Trial: a test of the performance or suitability of someone or something

The first time "trial" really meant something to me was July 2007 in a doctors office with my mom (4 months post brain tumor diagnosis) and dad. She was a partially decent candidate for several clinical "trial" studies for treatment of her GBM. I guess you realize in those times that standard protocol treatment for a terminal cancer just isn't going to cut it. You're really willing to go out on a limb and risk something to gain your normalcy of health back. (I say all of this as if I really know that's what my mom thought...but at least that's what we thought for her!)  many of the trials only accepted 1-10 new patients/phase or year, or only had a <10%survival rate because there were only 4 people that had completed the trial case at the time. But the goal is for these mad scientists to prove that something can be effective. And they push the envelop as far as they can until they realize it can't be pushed anymore and then they back off to find the perfect ideal solution for harmony and killing the tumor before the tumor kills the patient. Most patients say, "well, what have I got to lose?!" They know the cancer will eventually kill them, why not try a treatment that might cure them?

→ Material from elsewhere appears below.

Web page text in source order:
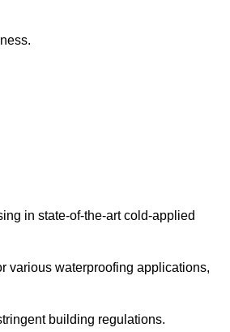
in state-of-the-art cold-applied
various waterproofing applications,
building regulations.

So we started looking at trial studies. 
For some reason, I had been given much peace about one particular study her doctor had placed before her. And it was far out. Mom was the only patient to enter the study in the area. She would undergo a second brain surgery to have a catheter inserted right on top of the tumor bed, and a flap of her skull would be removed. From this catheter a little port would stick out that could be accessed on a weekly basis and she would recover 3-6 doses (it was a lottery draw on her dosing!) of a drip of medication that would be forced through the port into the catheter straight to the tumor. The meds....get this....GIANT YELLOW ISRAELI SCORPION VENOM! Along with some radioactive junk. It apparently was supposed to go crazy on the tumor. So we signed up. Two weeks after surgery she got the first dose. Problem. Second dose, same problem. It didn't want to stay in and it kept, grossly, leaking out of her incision from the surgery. After a couple of ER trips and re stitching, a unanimous decision was made for SURGERY #3 just about a month later to remove the catheter. We felt as if we had gotten no where. Two unnecessary brain surgeries made for more difficult recovery. It meant there needed to be a new trial. She proceeded to move through two other clinical trials, one of which was granted FDA approval shortly after her death (and she was a POSITIVE statistic on it bc it was helpful) but we rejoiced that she was able to be a part of such a great movement (WOOOOOHOOOOO). 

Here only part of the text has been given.